Those of you who nudge me gently...thank you and those who have been demanding and rude...get a life! For Christ sake, life does not revolve around blogging or the internet.  Yes, writing is an excellent outlet and blogging is a great way to get to know people who you might otherwise never get to know...BUT sometimes sharing is just too painful especially when the wound is fresh.  Sometimes the words just aren't there. So how do you capture a tear? Or share a broken heart? How do you convey that being alone is what you need even though everyone says being alone is the worst thing in the world? No, the worst thing in the world is having to watch someone you dearly love slowly waste away and die. The worst thing in the world is not being able to help... And in the end the worst thing in the world is not really knowing if who you loved so dearly knew how deeply you felt or how much that they will be missed after they die. 

 

My father died a week ago. The pain is fresh and I'll be back when I can focus on topics other than my own sadness.


Comments:



Stephen
JUNE 25, 2008 AT 8:15 AM
Oh I know where you’re coming from on SO MANY levels. I wish and hope that the rut you are currently in fades and goes away. It’s not easy to just "get over it" as so many people might think. Life happens and there isn’t a damn thing we can do about it other than duck quickly when something gets hurled at you, if you know what I mean. 🙂

We’ll all still be here when you come back – take your time and be good to yourself. 🙂


Nina
JUNE 25, 2008 AT 9:15 AM
Thinking of you! Take good care of yourself and don’t rush through what you’re feeling…just because you or others think that you should feel differently…faster. Be patient! Life sometimes throws shit our way. "This too shall pass", as they say, but for now…just be with it and mourn your loss(es)! Many hugs, Nina


Cat
JUNE 25, 2008 AT 1:20 PM 
Loss like that one never really ’gets over’ or has’closure’ – be kind to yourself – hugs and soothing cups of tea to help you heal as best you can – and take all the time you need – and I found that I could write a bit about the pain of my recent losses and fear of loss even if it was only a sentence or two – and there were those who understood and that helped – was awhile before I could even strat catching up on other’s spaces but I’m working on it…


Laoch
JUNE 25, 2008 AT 1:39 PM
good wishes to you



Sleepdeprived
JUNE 25, 2008 AT 3:25 PM 
Take the time you need to take care of yourself.
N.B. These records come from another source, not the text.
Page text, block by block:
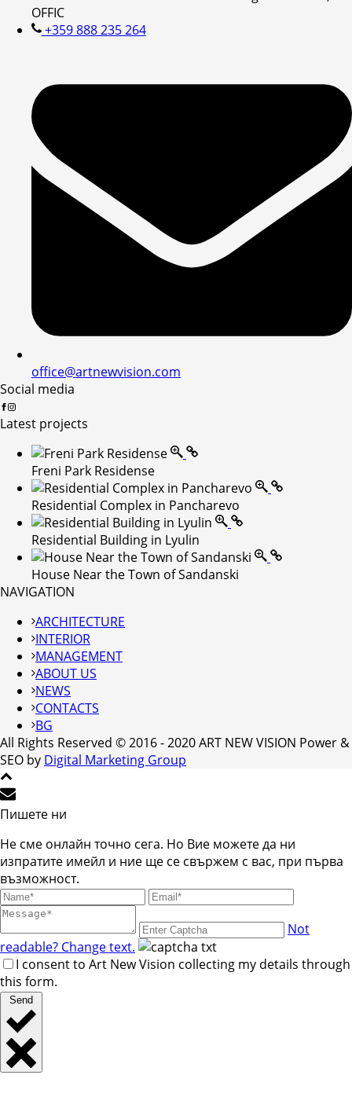
OFFIC
+359 888 235 264
office@artnewvision.com
Social media
Latest projects
Freni Park Residense
Residential Complex in Pancharevo
Residential Building in Lyulin
House Near the Town of Sandanski
NAVIGATION
ARCHITECTURE
INTERIOR
MANAGEMENT
ABOUT US
NEWS
CONTACTS
BG
All Rights Reserved © 2016 - 2020 ART NEW VISION Power &
SEO by Digital Marketing Group
Пишете ни
Не сме онлайн точно сега. Но Вие можете да ни
изпратите имейл и ние ще се свържем с вас, при първа
възможност.
Not
readable? Change text.
I consent to Art New Vision collecting my details through
this form.
Send

Loss is difficult and the stages of slowly watching someone you love move on is heart-breaking, at best, soul-shredding at worst. Be kind to yourself and try not to second-guess what you’re feeling or whether they know how you felt. Chances are really good that they did and the best way to show them is to have their love, laughter, and joy live on through you! All my best to you! R


Scottishpeace
JUNE 28, 2008 AT 12:47 AM
How sad you "sound"….Please know that you have a shoulder available to "cry on" privately if needed, and I’ll feed you all the Oreos you want (within health safety guidelines, of course.) Take care of yourself. You obviously have a lot of support out here in "cyberspace"….Maybe if I leave a trail of Oreos I can coax you out of your dark cave???? Think about it as an option, not a demand. I’ll be thinking of you.{{{{{{{{Hug}}}}}}}}}


barbara
JUNE 30, 2008 AT 1:10 PM
Don’t neglect yourself. Take the time you need just don’t forget the beauty in the world. Even if at times like this it seems hollow and without meaning, the beauty isn’t just in what you see. Take good care of you…….. and don’t eat too many Oreo cookies.


Stephen Craig
JULY 6, 2008 AT 7:06 PM 
Dear Karen, I am sure they will know and feel your love. My Father is fading fast but seemed to light up again this past week. Mom said one day he was singing and knew all of the words to the song. Next day he was fully dressed in his wheelchair with a big smile and had his wits about him. Mom wheeled him out into the sun for awhile. Today when I called he was back in that deep sleep. God bless him. From the All we come and into the All we must one day return even though we are ever a part of the All.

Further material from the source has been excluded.